The open source software movement didn’t start with data science solutions, but it sure has carried forward many of the biggest advancements in data science in the past decade or so. Starting with Hadoop’s release in 2006 and the development of Pig to Hive and Spark, open source tools have paved the way for data scientists to achieve more and more impressive feats with bigger and more complex data.
Many of these solutions were born in large technology companies whose businesses were pushing up against the technological limits of their time -- Hadoop was born out of Google research, while Pig came from Yahoo, and Hive from Facebook -- and were then open sourced so that a much broader community could not only benefit from them but also build better and more robust versions of them. Open sourcing made sense for these companies, who had more pressing challenges for the engineering teams to work on, and it also proved to be extremely valuable to the data science community at large.

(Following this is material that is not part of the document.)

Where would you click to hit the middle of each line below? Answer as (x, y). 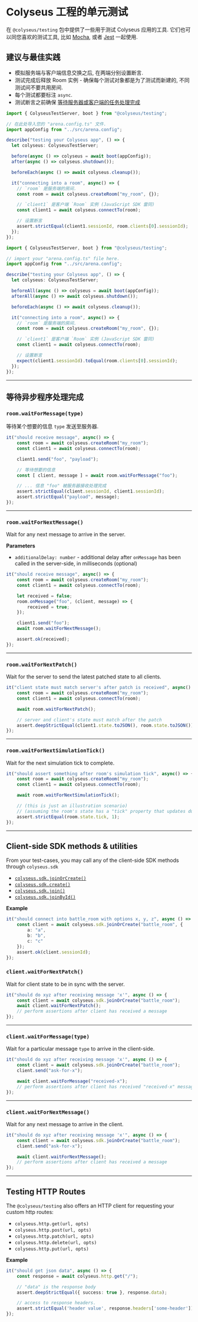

Pig was made to work with Hadoop.
There’s no question that open source technologies in data science are state-of-the-art and that organizations that adopt them signal that they’re dynamic and future-minded. But open source often lacks a layer of user friendliness, which can limit its adoption to only the most technical members of an organization. In this post, we’ll describe the benefits and drawbacks of open source data science software, and we’ll finish by explaining how democratizing these solutions is at the heart of Dataiku.
The Technical Advantage
We often say that the bleeding edge of data science algorithms and architecture is only about six months ahead of what is being open sourced, whether directly by these companies or via original development or reverse engineering. If you look at a tool like TensorFlow, which is a library for building and training neural networks, there is simply nothing like it on the market right now. It was open sourced by Google (specifically by their Google Brain project) in late 2015, which means that anyone using it is using the same standard that Google is using for their neural network development.
If you contrast this with proprietary solutions, the quick access to advanced technologies is a clear advantage.
Attracting and Keeping Talent with Technology Honey
Finding, hiring, and keeping data scientists (i.e., people with a background in machine learning) is hard. The fact that they are very much in demand has two impactful results for employers: they cost a lot to hire, and they have a lot of options. One sort of “technological honey” you can use to attract the best talent is open source solutions, which allow users to hone their skills on tools that will become more widespread in coming years.
It’s important to remember that this talent is not uniform. Some machine learning experts code in Python, others in R -- if your organization uses open source tools, then it might not matter to you. While if you use a proprietary solution, you can only recruit people who know (or are willing to learn) the solution you use.
Hive can be a good source of honey.
The open source community is currently so dynamic that team members will always feel that they're growing and learning, and that's a huge element for retention. For hiring a team, you're saying to prospective employees that you are committed to being part of not just the present but the future. You're offering them the chance to grow their skills with the technologies which will be the most widespread in the future.
Building an Open and Dynamic Culture
Recruiting and retaining talent is only the first part of the equation -- then, you need to build an open and dynamic culture where people work together with passion and purpose. When you look at how productive and dynamic open source communities like the Apache Software Foundation are, that culture can be contagious -- collaboration, creativity, and an incentive to contribute real, meaningful work to the broader project. That spirit is probably the most important thing that can be transferred from the open source world to a single organization.
It may go without saying, but having a team that keeps up with open source developments also tends to mean that they'll be more likely to find innovative solutions to the problems you're solving. Everyone’s trying to break down silos within organizations, so it makes sense that being plugged into the exciting open source data science world would provide encouragement and inspiration for your team.
Now, the Downside… and a Solution!
It's important to remember, though, that keeping up with that rapid pace of change is difficult for enterprise-sized organizations. These latest innovations are usually highly technical, so without some sort of packaging or abstraction layers that make the innovations more accessible, it's very difficult to keep everybody in the organization on board and working together. You might technically adopt the open source tool, but only a small number of people will be able to work with it.
Proprietary solutions have the advantage of being usable right out of the box. And if you’re looking for a suite of data science tools, a proprietary solution lets you start analyzing data pretty much from day one. With open source tools, you need to assemble a lot of the parts by hand, so to speak, and as anyone who’s ever done a DIY project can attest to, it’s often much easier in theory than in practice.
One of the main reasons we built Dataiku is to allow organizations to benefit from the innovations and dynamism of open source tools while also providing an out-of-the-box platform where everything - the people, the technologies, the languages, and the data - is already connected and given a user-friendly interface. We like to think of Dataiku as a "control room" of the over 30 open source tools that we integrate with -- whether you use Hive or Pig, or code in Python, R or Scala, Dataiku will let you use solutions you are familiar with and seamlessly integrate them with the next step in the process. And a visual interface lets you use many of these solutions even if you don't know how to code in a particular language -- or at all.
Our goal is to bring you the best of both open source tools and proprietary solutions. We continue to develop the product so that it integrates emerging open source technologies -- like our integration with Spark 2 in our latest release -- so that our users can stay more up-to-date than ever before. So, we encourage you to explore the open source world -- and we’re happy to be your control room for this cornucopia of technologies.